We invite you to check the AI news that we found for you in the week of 24-30.06.2024:

“Researchers upend AI status quo by eliminating matrix multiplication in LLMs” - Researchers have devised a method to enhance the efficiency of AI models by eliminating the need for matrix multiplication, a core redesign of neural network operations typically accelerated by GPUs.
“How to think about creating a dataset for LLM finetuning evaluation” - A summary of evaluations required for a task involving structured data generation.

“Bigger, Regularized, Optimistic: scaling for compute and sample-efficient continuous control” - Bigger, regularized, optimistic (BRO) is a novel state of the art model-free Reinforcement Learning agent for continuous control tasks. The key innovation behind BRO is that strong regularization allows for effective scaling of the critic networks, which, paired with optimistic exploration, leads to superior performance.

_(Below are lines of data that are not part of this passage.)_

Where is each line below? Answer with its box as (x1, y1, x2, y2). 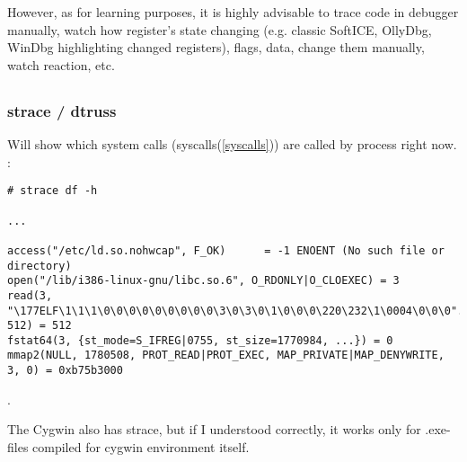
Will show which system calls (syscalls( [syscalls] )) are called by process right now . (7, 135, 457, 154)
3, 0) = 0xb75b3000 (7, 364, 123, 378)
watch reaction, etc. (7, 55, 115, 74)
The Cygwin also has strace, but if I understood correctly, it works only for (7, 420, 421, 439)
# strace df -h (7, 184, 98, 198)
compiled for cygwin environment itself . (32, 437, 250, 456)
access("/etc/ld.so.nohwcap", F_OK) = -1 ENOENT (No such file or (7, 244, 445, 257)
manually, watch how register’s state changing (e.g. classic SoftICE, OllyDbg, (7, 20, 432, 39)
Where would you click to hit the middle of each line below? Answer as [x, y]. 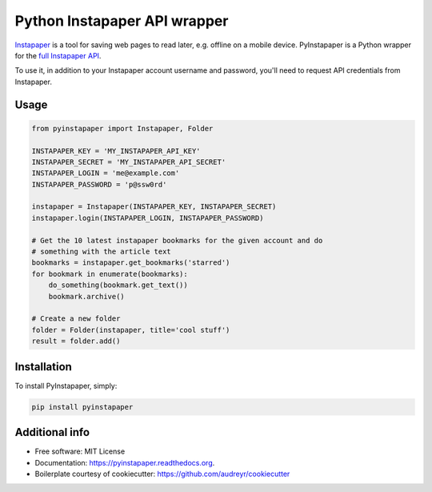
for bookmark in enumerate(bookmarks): [110, 274]
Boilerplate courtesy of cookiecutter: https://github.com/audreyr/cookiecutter [162, 474]
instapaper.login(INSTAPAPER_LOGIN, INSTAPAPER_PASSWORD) [148, 218]
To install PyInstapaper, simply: [66, 386]
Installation [43, 367]
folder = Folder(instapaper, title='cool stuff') [131, 330]
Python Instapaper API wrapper [122, 21]
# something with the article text [101, 252]

BRO was benchmarked on a variety of 40 tasks from DeepMind Control Suite, Metaworld and MyoSuite achieving better performance than currect state of the art model-based agent TD-MPC2 and other strong model-free baselines.

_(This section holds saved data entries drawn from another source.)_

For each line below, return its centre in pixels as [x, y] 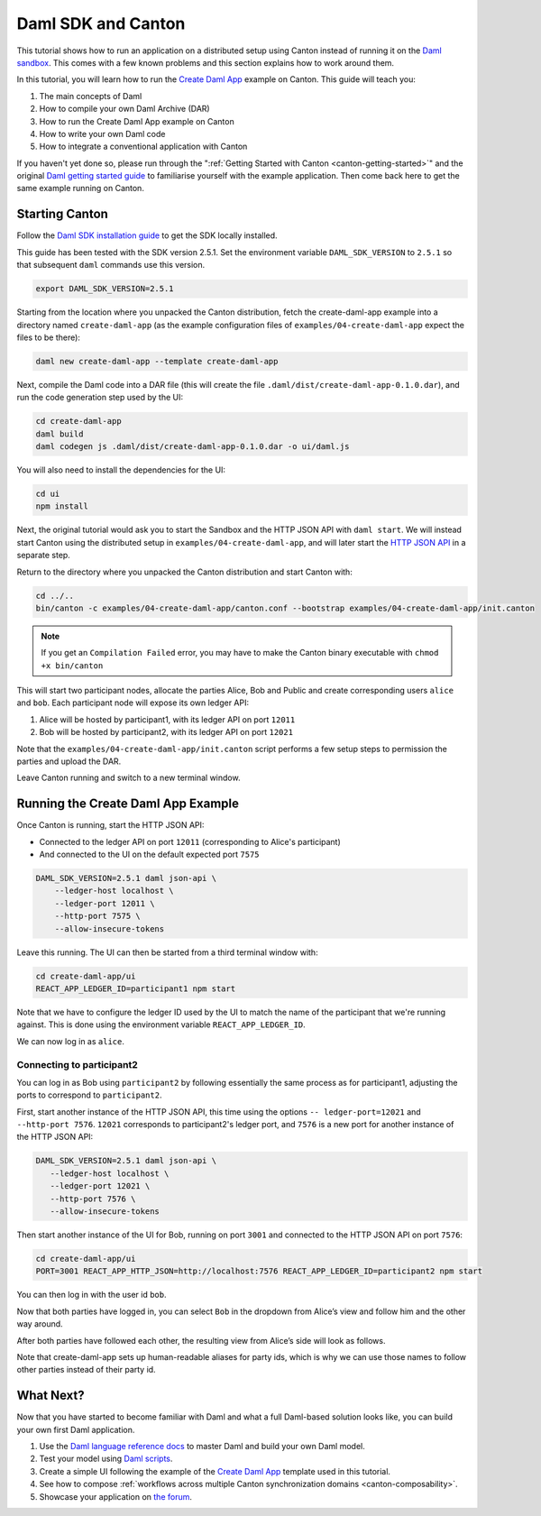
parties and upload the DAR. [69, 761]
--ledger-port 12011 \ [105, 903]
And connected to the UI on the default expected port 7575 [150, 854]
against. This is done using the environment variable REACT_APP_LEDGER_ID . [161, 1024]
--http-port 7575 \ [98, 916]
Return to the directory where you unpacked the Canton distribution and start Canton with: [185, 572]
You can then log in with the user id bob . [92, 1295]
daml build [60, 434]

“EvalAlign: Evaluating Text-to-Image Models through Precision Alignment of Multimodal Large Models with Supervised Fine-Tuning to Human Annotations” - The paper introduces EvalAlign, a precise and stable evaluation metric for text-to-image generative models, addressing the lack of fine-grained metrics in the field. EvalAlign uses supervised fine-tuning of Multimodal Large Language Models and detailed evaluation protocols to closely align with human judgments, demonstrating superior metric stability and alignment with human preferences compared to existing metrics.
“FreeTraj: Tuning-Free Trajectory Control in Video Diffusion Models“ - The paper introduces FreeTraj, a tuning-free framework for trajectory-controllable video generation using diffusion models, eliminating the need for additional training. By guiding noise construction and attention computation, FreeTraj allows users to manually input or use automatically generated trajectories, demonstrating enhanced control over video trajectories through extensive experiments.
“GeoMFormer: A General Architecture for Geometric Molecular Representation Learning“ - The paper introduces GeoMFormer, a novel Transformer-based molecular model designed to learn invariant and equivariant features for accurate molecular property prediction and behavior simulation. By developing two separate streams for these representations and using cross-attention modules for information fusion, GeoMFormer demonstrates strong performance across various tasks and scales, showcasing its flexibility and effectiveness in molecular modeling.
“Retrieval Augmented Instruction Tuning for Open NER with Large Language Models“ - The paper explores Retrieval Augmented Instruction Tuning (RA-IT) for improving open named entity recognition (NER) by using semantically similar examples as context in large language models (LLMs). RA-IT's effectiveness is demonstrated through experiments in both English and Chinese scenarios, showing significant improvements in information extraction tasks and exploring various retrieval strategies within the framework.
“Data curation via joint example selection further accelerates multimodal learning“ - The paper introduces multimodal contrastive learning with joint example selection (JEST), which improves large-scale pretraining by selecting batches of data jointly rather than independently. JEST significantly accelerates training and reduces computational overhead by using multimodal contrastive objectives to measure batch learnability and leveraging model approximation techniques, resulting in superior performance with fewer iterations and less computation compared to state-of-the-art models.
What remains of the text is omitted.